→ Description of the task: Read through the records. Copy each line that has the word "square".

→ Dataset records:
=== Begin Enclosure ===
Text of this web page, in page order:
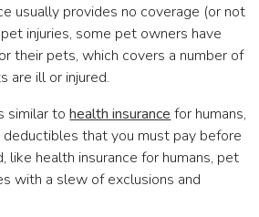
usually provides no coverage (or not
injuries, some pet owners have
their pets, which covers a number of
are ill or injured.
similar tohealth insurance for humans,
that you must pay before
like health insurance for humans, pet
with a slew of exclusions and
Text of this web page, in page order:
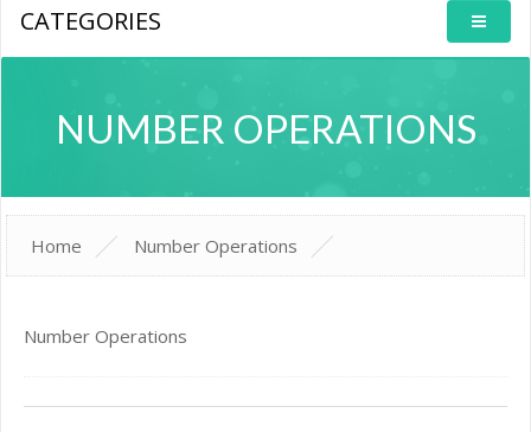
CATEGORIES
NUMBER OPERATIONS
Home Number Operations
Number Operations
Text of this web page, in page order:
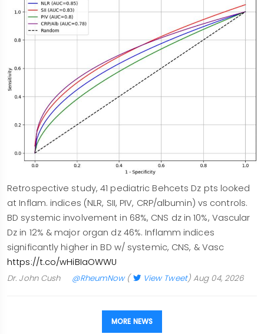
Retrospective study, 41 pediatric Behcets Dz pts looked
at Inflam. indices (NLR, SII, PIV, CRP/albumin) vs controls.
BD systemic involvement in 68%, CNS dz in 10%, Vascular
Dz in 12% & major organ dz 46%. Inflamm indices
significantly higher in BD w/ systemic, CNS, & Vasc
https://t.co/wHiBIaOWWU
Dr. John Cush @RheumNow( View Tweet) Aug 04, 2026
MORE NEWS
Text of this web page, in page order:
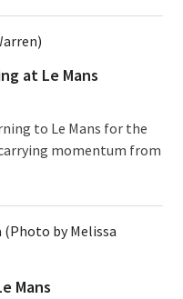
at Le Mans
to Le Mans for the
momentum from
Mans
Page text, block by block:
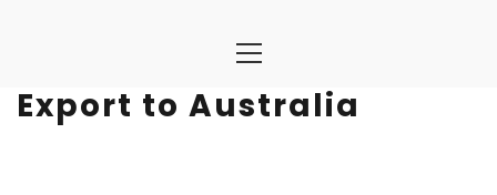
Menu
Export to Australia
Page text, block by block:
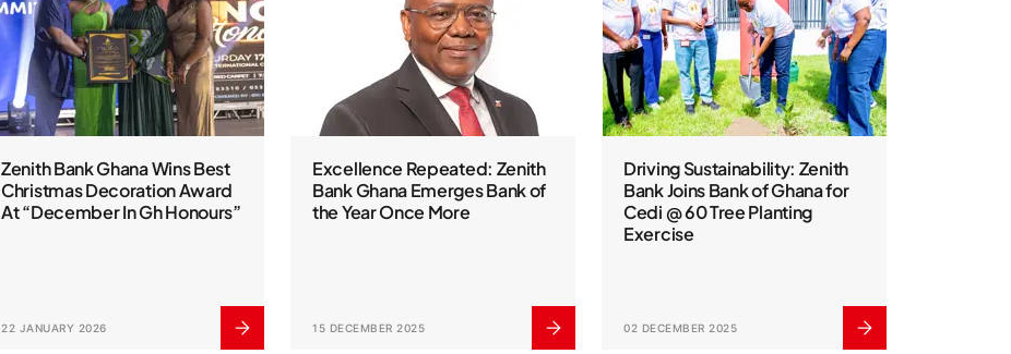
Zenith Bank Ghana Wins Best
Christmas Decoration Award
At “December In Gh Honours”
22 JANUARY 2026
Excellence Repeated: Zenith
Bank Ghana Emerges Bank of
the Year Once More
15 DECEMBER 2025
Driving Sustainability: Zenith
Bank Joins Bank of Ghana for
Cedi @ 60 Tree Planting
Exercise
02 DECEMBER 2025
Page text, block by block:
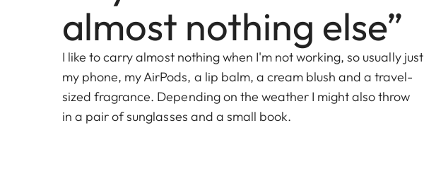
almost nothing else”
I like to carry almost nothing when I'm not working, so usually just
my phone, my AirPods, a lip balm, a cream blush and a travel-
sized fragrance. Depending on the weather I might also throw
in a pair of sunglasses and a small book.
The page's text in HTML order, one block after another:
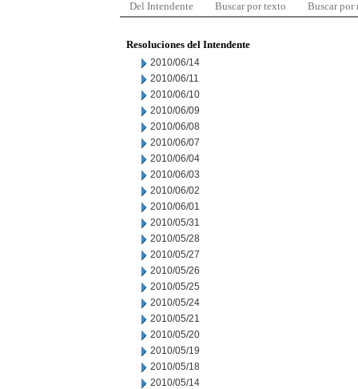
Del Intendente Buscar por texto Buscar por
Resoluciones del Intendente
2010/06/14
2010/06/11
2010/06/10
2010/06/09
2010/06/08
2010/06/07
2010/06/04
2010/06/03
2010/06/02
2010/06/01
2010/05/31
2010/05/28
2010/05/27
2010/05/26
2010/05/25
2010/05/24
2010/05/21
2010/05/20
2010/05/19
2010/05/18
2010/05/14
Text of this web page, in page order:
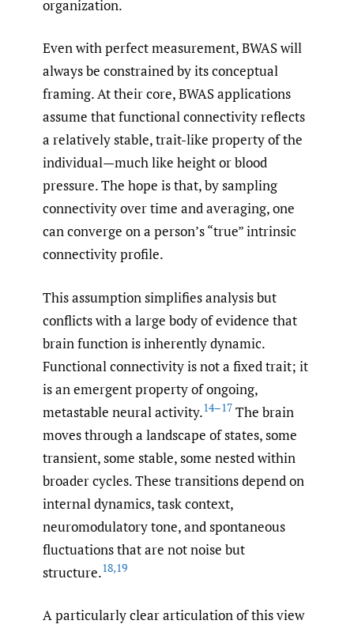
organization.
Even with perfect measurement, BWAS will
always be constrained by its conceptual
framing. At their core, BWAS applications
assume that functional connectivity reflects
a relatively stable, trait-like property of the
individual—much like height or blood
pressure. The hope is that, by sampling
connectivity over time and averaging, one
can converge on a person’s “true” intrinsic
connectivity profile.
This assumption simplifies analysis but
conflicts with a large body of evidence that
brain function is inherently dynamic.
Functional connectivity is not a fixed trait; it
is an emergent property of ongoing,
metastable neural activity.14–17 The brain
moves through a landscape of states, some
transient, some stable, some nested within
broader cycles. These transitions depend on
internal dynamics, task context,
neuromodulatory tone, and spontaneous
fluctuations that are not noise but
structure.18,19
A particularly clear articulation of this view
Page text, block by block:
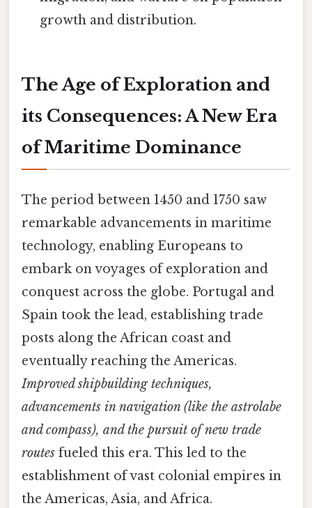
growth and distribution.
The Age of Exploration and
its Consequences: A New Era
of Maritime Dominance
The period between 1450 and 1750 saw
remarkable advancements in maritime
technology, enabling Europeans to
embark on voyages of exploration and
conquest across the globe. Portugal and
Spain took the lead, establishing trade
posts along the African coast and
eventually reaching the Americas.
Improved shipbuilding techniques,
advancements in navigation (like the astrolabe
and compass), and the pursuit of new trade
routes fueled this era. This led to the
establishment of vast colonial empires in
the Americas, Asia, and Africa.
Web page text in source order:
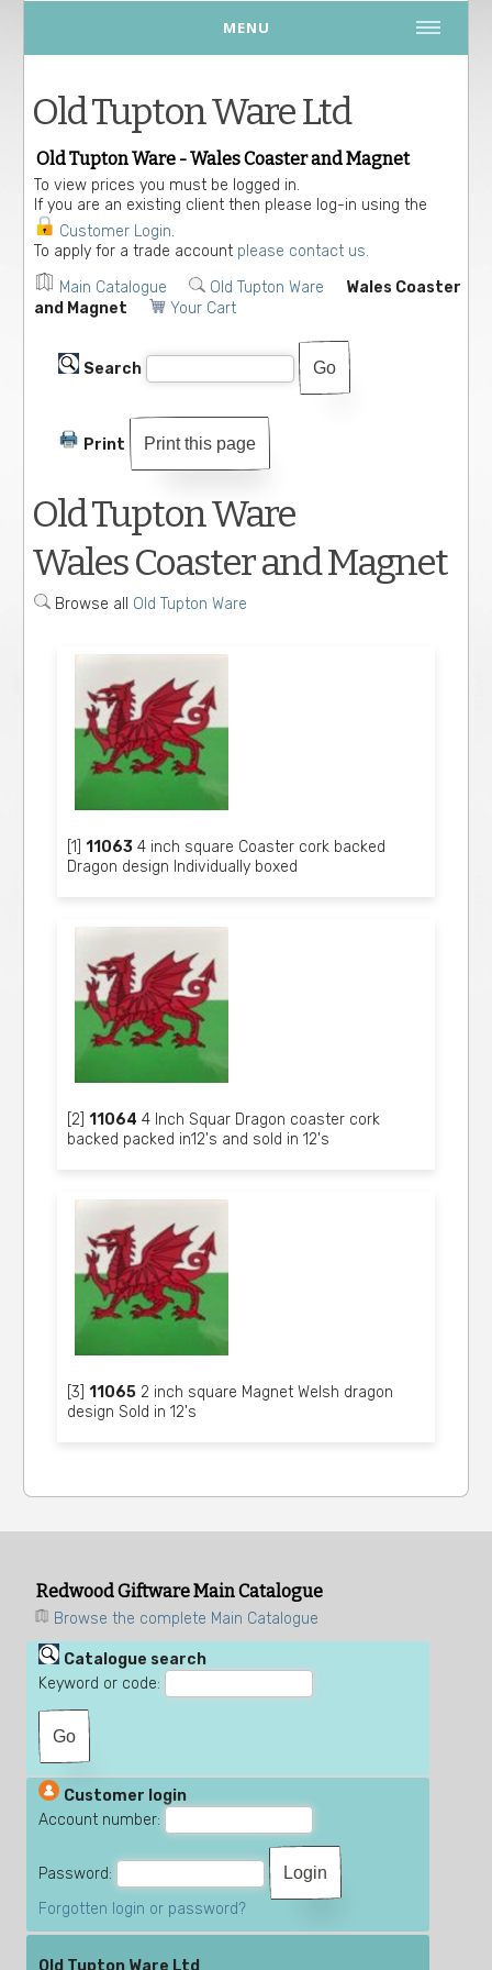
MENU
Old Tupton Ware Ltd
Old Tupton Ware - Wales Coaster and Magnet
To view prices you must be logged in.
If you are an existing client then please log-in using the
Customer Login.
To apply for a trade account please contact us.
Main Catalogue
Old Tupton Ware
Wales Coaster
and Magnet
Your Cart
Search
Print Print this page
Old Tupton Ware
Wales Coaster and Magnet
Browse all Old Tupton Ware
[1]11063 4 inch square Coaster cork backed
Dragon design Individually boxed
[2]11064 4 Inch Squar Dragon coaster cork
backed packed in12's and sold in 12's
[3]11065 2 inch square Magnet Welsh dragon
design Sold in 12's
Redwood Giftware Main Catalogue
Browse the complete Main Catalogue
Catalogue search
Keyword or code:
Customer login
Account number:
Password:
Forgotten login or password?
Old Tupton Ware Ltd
=== End Enclosure ===
→ Exercise response:
[1]11063 4 inch square Coaster cork backed
[3]11065 2 inch square Magnet Welsh dragon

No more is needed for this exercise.